Like each individual’s voice — which is heard via analog sound waves — their key cryptography structure makes the signal from each device unique, Chen said.

After thousands of simulations, they could not find two identical digital fingerprints, passing National Institute of Standards and Technology randomness tests and machine learning-based attacks.

“Many scientists have thought that the exceptional point theory would be impossible to apply reliably in the real world, but we were able to leverage such a property to implement a novel system,” said Chen, associate professor of electrical and computer engineering at the UIC College of Engineering. “In this paper, we proposed a new circuit with a divergent exceptional point to significantly improve the uniqueness, randomness and robustness of an electromagnetic physically unclonable function.”

“This lightweight and robust analog PUF structure may lead to a variety of unforeseen securities and anti-counterfeiting applications in radio-frequency fingerprinting and wireless communications,” the authors write.

Chen said that the technology is also low cost and highly versatile, which is why it could be particularly helpful for products, such as key cards and near-field communication devices, that are mass-produced and more vulnerable to hacks.

“We simply used the standard printed circuit board fabrication process, suitable for low-cost and mass production.
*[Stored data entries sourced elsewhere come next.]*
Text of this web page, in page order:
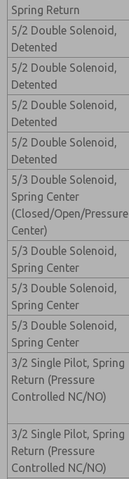
Spring Return
5/2 Double Solenoid,
Detented
5/2 Double Solenoid,
Detented
5/2 Double Solenoid,
Detented
5/2 Double Solenoid,
Detented
5/3 Double Solenoid,
Spring Center
(Closed/Open/Pressure
Center)
5/3 Double Solenoid,
Spring Center
5/3 Double Solenoid,
Spring Center
5/3 Double Solenoid,
Spring Center
3/2 Single Pilot, Spring
Return (Pressure
Controlled NC/NO)
3/2 Single Pilot, Spring
Return (Pressure
Controlled NC/NO)
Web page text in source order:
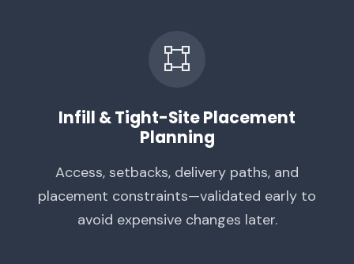
Infill & Tight-Site Placement
Planning
Access, setbacks, delivery paths, and
placement constraints—validated early to
avoid expensive changes later.
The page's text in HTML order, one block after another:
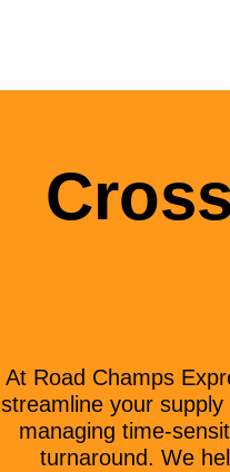
At Road Champs
streamline your
managing time-
turnaround. We
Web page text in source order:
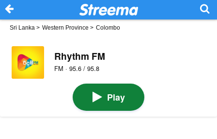
Sri Lanka > Western Province > Colombo
Rhythm FM
FM · 95.6 / 95.8
Play
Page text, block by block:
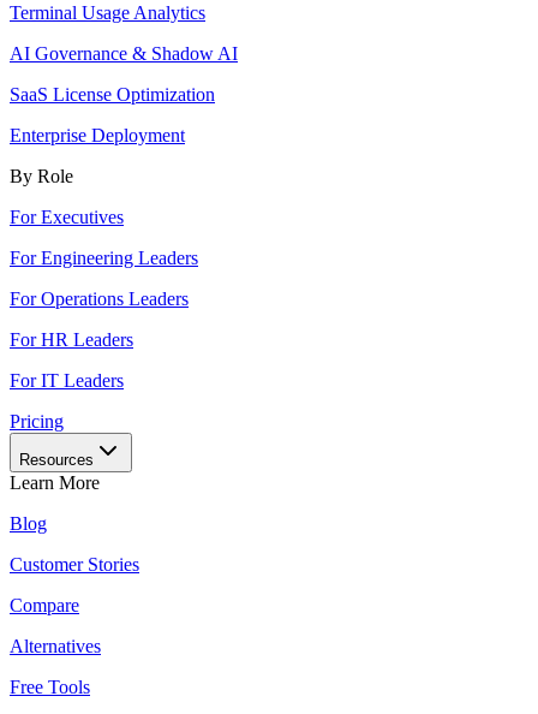
Terminal Usage Analytics
AI Governance & Shadow AI
SaaS License Optimization
Enterprise Deployment
By Role
For Executives
For Engineering Leaders
For Operations Leaders
For HR Leaders
For IT Leaders
Pricing
Resources
Learn More
Blog
Customer Stories
Compare
Alternatives
Free Tools
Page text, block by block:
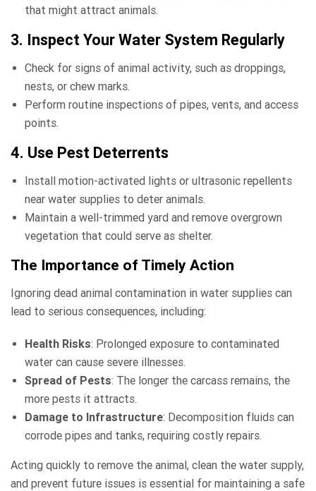
that might attract animals.
3. Inspect Your Water System Regularly
Check for signs of animal activity, such as droppings,
nests, or chew marks.
Perform routine inspections of pipes, vents, and access
points.
4. Use Pest Deterrents
Install motion-activated lights or ultrasonic repellents
near water supplies to deter animals.
Maintain a well-trimmed yard and remove overgrown
vegetation that could serve as shelter.
The Importance of Timely Action
Ignoring dead animal contamination in water supplies can
lead to serious consequences, including:
Health Risks: Prolonged exposure to contaminated
water can cause severe illnesses.
Spread of Pests: The longer the carcass remains, the
more pests it attracts.
Damage to Infrastructure: Decomposition fluids can
corrode pipes and tanks, requiring costly repairs.
Acting quickly to remove the animal, clean the water supply,
and prevent future issues is essential for maintaining a safe
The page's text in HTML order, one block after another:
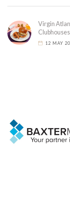
Virgin
Clubhouses
12 MAY

The improved security lies in carefully designing the radio frequency circuit to operate around the exceptional point, which we demonstrated with a wireless identification system,” Chen said.

Spectral sensitivity near exceptional points as a resource for hardware encryption” is published in Nature Communications. Co-authors of the study include Minye Yang and Liang Zhu of UIC, and Qi Zhong and R. El-Ganainy of Michigan Technological University. The research has been supported, in part, by grants from the National Science Foundation (ECCS1914420) and the Air Force Office of Scientific Research (FA95502110202).